The right framing: if you don't have the SVD's factorization, you have an
autoencoder. Autoencoders have their own stability toolkit — KL-divergence
regularization, explicit bottleneck embedding, reparameterization tricks
— and you should use it.
A serious NoSVD successor should include:
**Proper VAE machinery.** Not "replace SVD with Linear, keep SVAE shape."
Rebuild as a VAE with:
- `μ, logσ = encoder(patch) → (D,), (D,)` — explicit learned distribution
- `z = μ + σ · ε` — reparameterized sample
- KL regularization `D_KL(q(z|x) || N(0,I))` — standard VAE discipline
- Decoder from `z` back to patch via `Linear(D → V·D) → MLP decoder`
The omega tokens here are `z` samples or `μ` values — learned latents, not
spectral coordinates. Different object, different claims, honest framing.
**Bottleneck embedding with capacity.** The ablation's `Linear(V·D → D)` is
a 1024→16 projection with no intermediate substrate. A proper bottleneck
would use `Linear → GELU → Linear` with a hidden dimension that lets the
MLP learn a meaningful projection. This is standard VAE practice; the
SVAE didn't need it because sphere-norm + SVD already provided the
projection discipline.
**Per-sector Cayley-Menger discipline.** If the goal is to make every Linear
in the omega pathway produce geometrically-disciplined outputs, CM loss must
be applied at every stage, not just at the encoder output.
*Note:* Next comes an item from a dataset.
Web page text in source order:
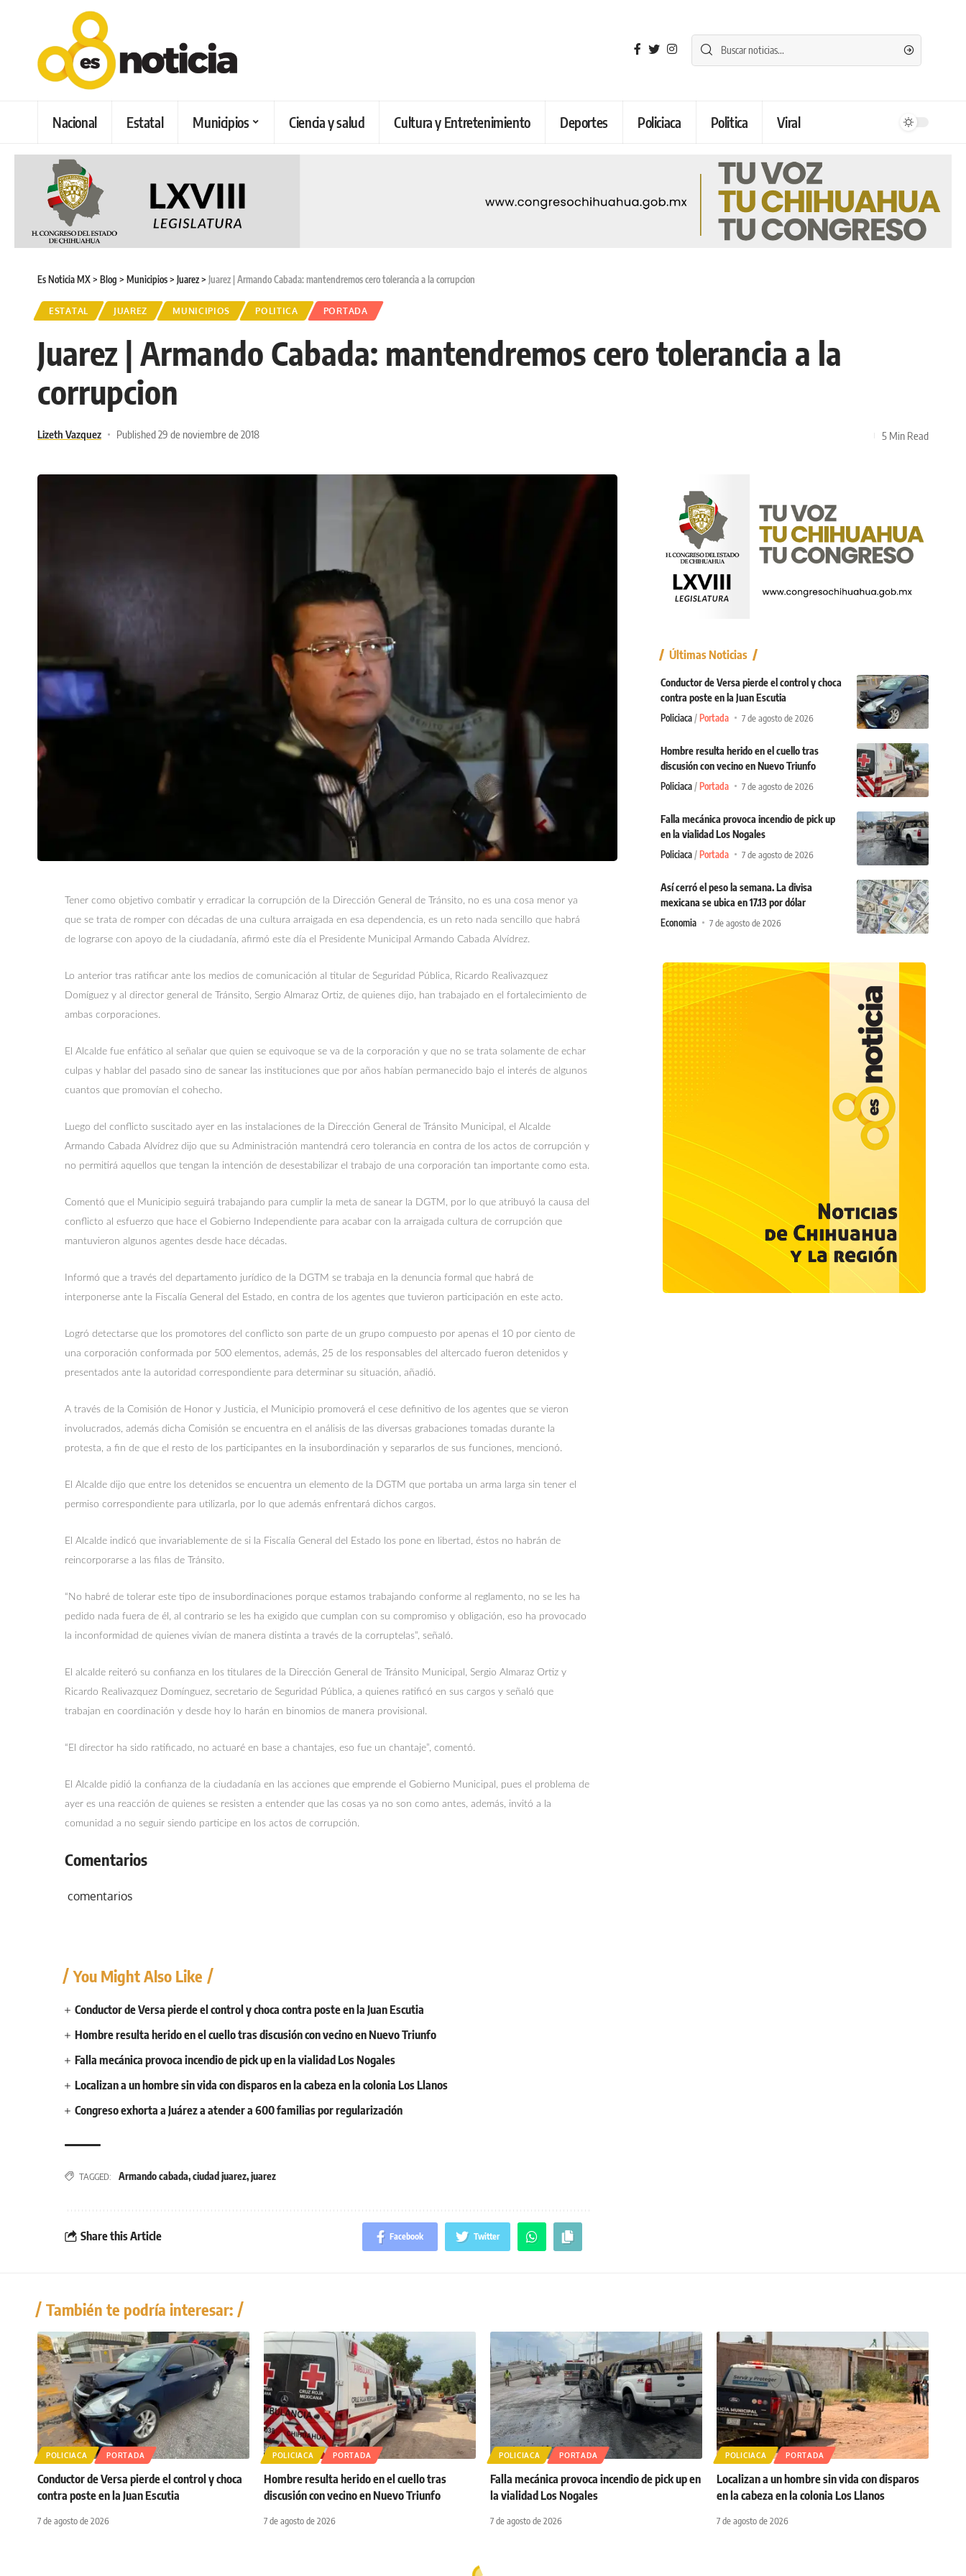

This is feasible
but serious engineering — it's a new architectural idea, not a drop-in.
**Independent of SVAE naming/structure.** The result is not "PatchSVAE without
SVD." It's a new VAE family that uses geometric discipline as a regularizer.
Name it something else. Compare it to SVAE as peers, not as child-of-parent.
Estimated effort: a focused week for a first working prototype, longer for
proper characterization. Shelved here pending that dedicated time.
## Files
- `johanna_F_nosvd_trainer.py` — final state of the ablation trainer after
four debug rounds. Standalone (no imports from canonical F-class trainer).
Independent HF repo configured: `AbstractPhil/geolip-svae-nosvd-ablation`.
## What to read if resuming
1. This document. Start here.
2. The parent [geolip-svae README](https://huggingface.co/AbstractPhil/geolip-SVAE)
for architectural context on what you're replacing.
3. The [F-class batteries README](https://huggingface.co/AbstractPhil/geolip-svae-batteries)
for the framework the ablation was meant to validate against.
4. The omega tokens blog post for the self-solving frame framing that
motivated the ablation in the first place.
Do not resume this as "finish debugging the Linear readout." Resume as
"design the proper VAE successor." The four rounds of debugging already
told you why the direct replacement doesn't work.